Characteristics of study agencies from U.S. national sample, 2015–2019

Primary sample (n = 573) Full sample (n = 800)
N (%) N (%)
Agency size
 0–24 85 (14.8) 107 (13.4)
 25–49 106 (18.5) 134 (16.8)
 50–99 140 (24.4) 189 (23.6)
 100–249 145 (25.3) 212 (26.5)
 250+ 97 (16.9) 158 (19.8)
Region
 Northeast 90 (15.7) 124 (15.5)
 Midwest 138 (24.1) 173 (21.6)
 South 222 (38.7) 317 (39.6)
 West 123 (21.5) 186 (23.3)
Agency type
 Municipal 460 (80.3) 622 (77.8)
 County 100 (17.5) 156 (19.5)
 State 13 (2.3) 22 (2.8)

Full sample includes all agencies responding to the NORC National Survey of Force Used During Law Enforcement Encounters. Primary sample includes responding agencies that provided complete data on fatal officer shootings from 2015 to 2019 and were used in the agency-level analysis 

We matched responding agencies from the NORC survey to each of the open-source databases by agency name and state and conducted extensive verification checks to ensure that discrepancies in shooting counts between agency self-reports and open sources were not caused by misspellings of agency names, non-standardized agency names (for example, “Sheriff’s Office” versus “Sheriff’s Department” or “State Police” versus “State Patrol”), or other forms of agency mis-identification. We also verified agencies in the NORC survey that were not linked to any fatal shootings in the open-source databases.

Analytic plan

We calculated fatal shooting discrepancies for each agency, year, and open-source database by subtracting the agency’s self-reported fatal shooting count from the open-source count (i.e., agency X’s count in open-source A and year T minus agency X’s self-reported count in year T).

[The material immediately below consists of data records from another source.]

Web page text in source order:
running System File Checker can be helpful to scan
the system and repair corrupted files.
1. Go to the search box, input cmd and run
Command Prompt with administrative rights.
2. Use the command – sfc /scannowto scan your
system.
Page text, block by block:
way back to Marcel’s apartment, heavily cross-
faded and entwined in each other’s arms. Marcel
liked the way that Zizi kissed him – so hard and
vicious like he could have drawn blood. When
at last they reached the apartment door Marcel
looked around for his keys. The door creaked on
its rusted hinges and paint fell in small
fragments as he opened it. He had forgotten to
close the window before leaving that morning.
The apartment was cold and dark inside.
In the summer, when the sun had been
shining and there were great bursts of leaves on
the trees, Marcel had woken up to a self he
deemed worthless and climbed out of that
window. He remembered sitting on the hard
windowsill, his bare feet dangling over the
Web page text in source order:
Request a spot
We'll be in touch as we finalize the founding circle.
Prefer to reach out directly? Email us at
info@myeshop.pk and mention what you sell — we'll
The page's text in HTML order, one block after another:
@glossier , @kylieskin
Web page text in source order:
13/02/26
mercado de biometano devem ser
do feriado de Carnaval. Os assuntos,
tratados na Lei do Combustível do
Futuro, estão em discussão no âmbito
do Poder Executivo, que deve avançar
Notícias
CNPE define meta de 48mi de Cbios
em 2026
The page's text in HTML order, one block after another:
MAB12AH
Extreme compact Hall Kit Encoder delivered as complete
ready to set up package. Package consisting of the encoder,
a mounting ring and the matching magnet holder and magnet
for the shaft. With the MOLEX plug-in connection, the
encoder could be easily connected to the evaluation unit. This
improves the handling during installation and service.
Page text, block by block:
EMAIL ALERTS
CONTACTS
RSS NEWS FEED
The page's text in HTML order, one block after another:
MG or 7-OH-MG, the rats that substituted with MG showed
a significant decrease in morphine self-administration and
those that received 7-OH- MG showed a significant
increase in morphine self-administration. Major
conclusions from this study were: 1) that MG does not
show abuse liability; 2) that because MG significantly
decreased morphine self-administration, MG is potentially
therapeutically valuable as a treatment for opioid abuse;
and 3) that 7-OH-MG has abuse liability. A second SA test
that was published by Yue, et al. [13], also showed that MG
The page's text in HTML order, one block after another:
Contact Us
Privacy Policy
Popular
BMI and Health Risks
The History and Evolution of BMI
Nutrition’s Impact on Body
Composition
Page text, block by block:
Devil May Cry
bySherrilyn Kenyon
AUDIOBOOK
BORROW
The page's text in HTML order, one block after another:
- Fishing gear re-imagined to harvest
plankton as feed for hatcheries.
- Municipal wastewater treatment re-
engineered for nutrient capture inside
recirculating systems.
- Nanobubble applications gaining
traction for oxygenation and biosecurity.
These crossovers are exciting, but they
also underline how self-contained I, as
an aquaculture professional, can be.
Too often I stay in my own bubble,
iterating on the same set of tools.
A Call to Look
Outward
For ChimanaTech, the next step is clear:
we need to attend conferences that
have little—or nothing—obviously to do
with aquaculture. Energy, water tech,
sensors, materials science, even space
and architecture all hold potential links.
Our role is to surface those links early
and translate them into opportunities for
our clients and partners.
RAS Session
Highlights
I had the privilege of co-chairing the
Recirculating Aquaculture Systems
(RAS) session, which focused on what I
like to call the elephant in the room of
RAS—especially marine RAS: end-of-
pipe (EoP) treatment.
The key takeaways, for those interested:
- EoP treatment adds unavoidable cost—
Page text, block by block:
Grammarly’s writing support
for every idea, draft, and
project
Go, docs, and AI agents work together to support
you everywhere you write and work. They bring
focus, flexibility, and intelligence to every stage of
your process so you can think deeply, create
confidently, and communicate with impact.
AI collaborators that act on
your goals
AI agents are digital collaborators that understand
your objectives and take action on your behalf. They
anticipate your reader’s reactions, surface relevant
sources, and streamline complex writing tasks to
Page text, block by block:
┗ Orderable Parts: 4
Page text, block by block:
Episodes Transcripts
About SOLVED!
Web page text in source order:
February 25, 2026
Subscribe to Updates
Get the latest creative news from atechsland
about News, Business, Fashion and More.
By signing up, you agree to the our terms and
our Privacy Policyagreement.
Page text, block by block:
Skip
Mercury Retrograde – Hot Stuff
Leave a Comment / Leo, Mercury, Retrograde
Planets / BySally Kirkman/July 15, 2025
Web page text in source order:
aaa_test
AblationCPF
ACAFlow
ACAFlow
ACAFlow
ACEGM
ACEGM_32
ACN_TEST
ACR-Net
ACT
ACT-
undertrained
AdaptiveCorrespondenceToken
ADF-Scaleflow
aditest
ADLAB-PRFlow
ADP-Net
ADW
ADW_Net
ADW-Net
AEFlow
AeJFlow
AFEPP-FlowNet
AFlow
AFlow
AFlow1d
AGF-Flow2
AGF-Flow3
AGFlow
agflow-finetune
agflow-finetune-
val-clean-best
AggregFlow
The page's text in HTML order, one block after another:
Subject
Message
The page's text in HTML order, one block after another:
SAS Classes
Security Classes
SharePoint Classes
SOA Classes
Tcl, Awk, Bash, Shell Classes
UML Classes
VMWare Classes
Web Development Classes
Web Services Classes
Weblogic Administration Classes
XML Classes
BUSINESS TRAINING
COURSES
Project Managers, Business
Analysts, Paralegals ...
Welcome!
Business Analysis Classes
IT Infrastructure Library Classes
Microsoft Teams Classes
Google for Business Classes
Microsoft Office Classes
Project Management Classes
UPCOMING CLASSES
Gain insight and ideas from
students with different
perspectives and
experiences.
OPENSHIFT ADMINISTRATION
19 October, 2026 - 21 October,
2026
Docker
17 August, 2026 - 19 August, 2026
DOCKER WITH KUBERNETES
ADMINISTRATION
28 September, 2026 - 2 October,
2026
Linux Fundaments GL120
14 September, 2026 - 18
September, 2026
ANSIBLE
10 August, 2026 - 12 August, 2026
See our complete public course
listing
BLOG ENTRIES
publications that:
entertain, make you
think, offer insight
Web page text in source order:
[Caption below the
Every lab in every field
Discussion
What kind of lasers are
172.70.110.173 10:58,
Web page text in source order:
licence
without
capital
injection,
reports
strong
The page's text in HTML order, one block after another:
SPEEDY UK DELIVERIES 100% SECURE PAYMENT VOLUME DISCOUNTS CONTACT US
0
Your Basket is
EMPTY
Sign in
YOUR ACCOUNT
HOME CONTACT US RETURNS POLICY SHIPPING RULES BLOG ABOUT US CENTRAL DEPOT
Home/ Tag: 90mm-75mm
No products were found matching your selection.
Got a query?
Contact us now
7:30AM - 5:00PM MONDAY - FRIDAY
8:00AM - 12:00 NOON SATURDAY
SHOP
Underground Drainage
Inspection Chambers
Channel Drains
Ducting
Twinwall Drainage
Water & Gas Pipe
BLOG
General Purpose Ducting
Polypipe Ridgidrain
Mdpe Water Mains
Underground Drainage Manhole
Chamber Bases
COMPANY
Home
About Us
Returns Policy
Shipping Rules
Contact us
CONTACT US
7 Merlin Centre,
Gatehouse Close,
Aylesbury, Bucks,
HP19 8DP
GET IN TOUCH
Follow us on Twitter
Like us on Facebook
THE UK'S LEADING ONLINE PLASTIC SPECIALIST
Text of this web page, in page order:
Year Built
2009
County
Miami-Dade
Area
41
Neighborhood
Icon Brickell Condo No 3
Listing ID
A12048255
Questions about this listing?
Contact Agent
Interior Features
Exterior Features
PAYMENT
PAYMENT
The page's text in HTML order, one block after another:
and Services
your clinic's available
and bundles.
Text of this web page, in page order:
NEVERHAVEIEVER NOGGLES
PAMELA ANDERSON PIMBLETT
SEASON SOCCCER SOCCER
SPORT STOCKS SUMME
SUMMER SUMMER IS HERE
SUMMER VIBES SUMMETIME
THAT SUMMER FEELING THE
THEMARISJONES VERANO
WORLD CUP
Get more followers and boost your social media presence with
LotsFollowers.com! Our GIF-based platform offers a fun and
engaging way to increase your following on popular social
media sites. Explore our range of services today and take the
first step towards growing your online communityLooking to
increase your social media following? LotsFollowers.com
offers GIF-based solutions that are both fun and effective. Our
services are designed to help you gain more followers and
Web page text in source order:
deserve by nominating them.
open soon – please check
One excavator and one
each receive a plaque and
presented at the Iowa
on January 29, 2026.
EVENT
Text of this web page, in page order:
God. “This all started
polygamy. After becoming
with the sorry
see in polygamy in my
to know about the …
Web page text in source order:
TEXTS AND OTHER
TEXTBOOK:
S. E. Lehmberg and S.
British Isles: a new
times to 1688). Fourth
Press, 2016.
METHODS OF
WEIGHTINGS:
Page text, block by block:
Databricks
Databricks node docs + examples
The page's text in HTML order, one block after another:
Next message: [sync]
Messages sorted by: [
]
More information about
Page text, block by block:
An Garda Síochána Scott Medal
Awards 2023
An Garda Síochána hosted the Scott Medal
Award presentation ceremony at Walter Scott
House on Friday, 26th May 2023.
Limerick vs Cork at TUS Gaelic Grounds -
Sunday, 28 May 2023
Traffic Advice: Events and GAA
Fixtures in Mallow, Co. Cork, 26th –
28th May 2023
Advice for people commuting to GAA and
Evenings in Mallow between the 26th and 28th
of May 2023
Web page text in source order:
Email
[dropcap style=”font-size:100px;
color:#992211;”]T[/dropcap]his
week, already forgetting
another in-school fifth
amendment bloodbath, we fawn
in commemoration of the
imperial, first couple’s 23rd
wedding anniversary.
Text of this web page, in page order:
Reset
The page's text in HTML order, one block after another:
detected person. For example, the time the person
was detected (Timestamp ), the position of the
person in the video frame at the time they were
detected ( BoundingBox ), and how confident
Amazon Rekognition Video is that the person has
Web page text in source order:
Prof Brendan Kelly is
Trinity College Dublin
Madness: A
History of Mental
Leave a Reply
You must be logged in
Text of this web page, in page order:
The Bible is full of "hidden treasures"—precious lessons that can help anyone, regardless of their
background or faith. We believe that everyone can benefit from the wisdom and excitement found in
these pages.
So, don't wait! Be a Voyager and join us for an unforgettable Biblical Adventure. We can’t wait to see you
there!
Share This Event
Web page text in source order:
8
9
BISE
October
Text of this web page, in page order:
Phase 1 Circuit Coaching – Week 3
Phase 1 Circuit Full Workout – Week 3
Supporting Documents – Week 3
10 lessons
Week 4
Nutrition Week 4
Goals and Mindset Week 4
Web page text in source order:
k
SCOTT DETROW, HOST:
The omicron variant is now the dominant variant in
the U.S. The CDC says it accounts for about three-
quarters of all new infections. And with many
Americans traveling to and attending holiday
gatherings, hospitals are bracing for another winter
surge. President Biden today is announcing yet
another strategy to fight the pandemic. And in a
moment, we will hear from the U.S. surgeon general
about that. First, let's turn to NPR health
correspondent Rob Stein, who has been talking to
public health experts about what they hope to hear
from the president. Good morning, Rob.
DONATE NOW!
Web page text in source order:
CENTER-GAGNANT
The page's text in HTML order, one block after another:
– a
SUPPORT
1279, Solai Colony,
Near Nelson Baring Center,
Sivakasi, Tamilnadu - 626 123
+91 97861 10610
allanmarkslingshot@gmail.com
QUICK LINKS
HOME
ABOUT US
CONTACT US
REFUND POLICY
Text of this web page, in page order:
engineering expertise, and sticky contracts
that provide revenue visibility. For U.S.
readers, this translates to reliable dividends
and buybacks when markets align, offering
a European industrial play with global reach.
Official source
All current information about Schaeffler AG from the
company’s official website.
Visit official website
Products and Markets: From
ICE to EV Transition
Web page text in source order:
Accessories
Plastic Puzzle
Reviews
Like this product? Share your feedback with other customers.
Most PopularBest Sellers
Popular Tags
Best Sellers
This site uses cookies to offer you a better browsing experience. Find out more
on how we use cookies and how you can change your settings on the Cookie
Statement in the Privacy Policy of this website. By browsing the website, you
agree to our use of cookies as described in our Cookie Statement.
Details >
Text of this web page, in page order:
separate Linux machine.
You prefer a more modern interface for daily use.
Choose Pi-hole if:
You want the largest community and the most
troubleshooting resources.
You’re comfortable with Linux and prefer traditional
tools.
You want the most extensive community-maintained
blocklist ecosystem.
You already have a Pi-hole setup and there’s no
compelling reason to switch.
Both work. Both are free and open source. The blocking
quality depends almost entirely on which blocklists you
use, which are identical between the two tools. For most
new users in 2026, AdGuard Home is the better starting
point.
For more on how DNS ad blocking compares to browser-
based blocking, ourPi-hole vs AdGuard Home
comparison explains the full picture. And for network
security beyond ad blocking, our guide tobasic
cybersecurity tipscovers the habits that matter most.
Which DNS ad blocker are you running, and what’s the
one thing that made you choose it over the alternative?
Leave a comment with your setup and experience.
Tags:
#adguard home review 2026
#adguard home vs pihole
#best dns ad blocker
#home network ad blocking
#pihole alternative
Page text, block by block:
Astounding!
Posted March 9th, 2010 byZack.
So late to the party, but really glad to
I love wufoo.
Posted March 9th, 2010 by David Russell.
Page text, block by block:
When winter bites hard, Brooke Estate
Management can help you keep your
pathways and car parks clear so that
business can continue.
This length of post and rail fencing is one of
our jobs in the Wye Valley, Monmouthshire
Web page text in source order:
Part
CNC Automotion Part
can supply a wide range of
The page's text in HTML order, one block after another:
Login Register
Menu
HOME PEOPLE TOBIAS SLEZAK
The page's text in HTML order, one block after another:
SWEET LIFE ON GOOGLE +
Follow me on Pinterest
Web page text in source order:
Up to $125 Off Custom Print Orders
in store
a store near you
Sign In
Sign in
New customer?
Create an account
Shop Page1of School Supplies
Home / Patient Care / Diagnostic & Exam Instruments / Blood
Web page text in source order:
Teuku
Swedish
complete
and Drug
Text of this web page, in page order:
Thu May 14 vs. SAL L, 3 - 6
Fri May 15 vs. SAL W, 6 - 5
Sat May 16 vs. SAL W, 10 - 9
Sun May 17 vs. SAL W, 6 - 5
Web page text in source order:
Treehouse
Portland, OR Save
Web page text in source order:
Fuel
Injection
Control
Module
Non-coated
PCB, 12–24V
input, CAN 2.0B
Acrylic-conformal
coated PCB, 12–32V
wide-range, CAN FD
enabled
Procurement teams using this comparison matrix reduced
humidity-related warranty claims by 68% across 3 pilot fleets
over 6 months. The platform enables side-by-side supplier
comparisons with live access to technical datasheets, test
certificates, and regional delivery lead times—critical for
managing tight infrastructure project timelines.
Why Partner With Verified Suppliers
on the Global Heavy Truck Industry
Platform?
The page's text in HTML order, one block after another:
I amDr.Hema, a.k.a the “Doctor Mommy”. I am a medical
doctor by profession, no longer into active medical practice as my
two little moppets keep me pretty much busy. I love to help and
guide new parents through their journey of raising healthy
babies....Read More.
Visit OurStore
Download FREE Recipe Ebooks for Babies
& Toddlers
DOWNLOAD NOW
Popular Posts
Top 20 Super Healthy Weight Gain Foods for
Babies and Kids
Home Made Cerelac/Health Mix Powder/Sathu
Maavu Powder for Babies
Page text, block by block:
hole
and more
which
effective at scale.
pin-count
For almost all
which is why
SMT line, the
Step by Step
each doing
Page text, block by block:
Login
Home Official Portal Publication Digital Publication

We conducted descriptive analyses of how much the open sources undercounted or overcounted fatal police shootings relative to the agency counts by year and used one-way analysis-of-variance (ANOVA) to determine whether discrepancies with agency counts varied across open data sources and across years for each open data source. We also conducted logistic and linear regression analyses to determine whether the occurrence and absolute magnitude, respectively, of self-report and open-source discrepancies varied across agencies, focusing on agency type, size, and geographical region. We judged the statistical significance of the ANOVA and regression analyses based on a probability level of p ≤.05.

Our study is exploratory, and we did not have strong a priori hypotheses about expected differences in the accuracy of the open sources. Based on their inclusion criteria, Fatal Encounters and Mapping Police Violence seem more likely to have comprehensive coverage of police shootings but also to overcount them relative to the Washington Post, which seems more likely to undercount them [31, 36]. However, observed patterns are also likely to depend on the thoroughness and accuracy of procedures used by each organization to search for and confirm reports. Prior studies comparing reports from Fatal Encounters and the Washington Post to police reports in some cities have shown that both open sources miss some incidents reported by police but, for reasons that are not always clear, include additional incidents not reported by police [2931]. Similar agency-level analyses have not been conducted with Mapping Police Violence.

Regarding agency characteristics, we expected that reporting discrepancies may be more likely and greater in magnitude for larger agencies, which generally have higher numbers of police shooting incidents. However, we also anticipated that media reporting of such incidents may be better in larger, metropolitan areas.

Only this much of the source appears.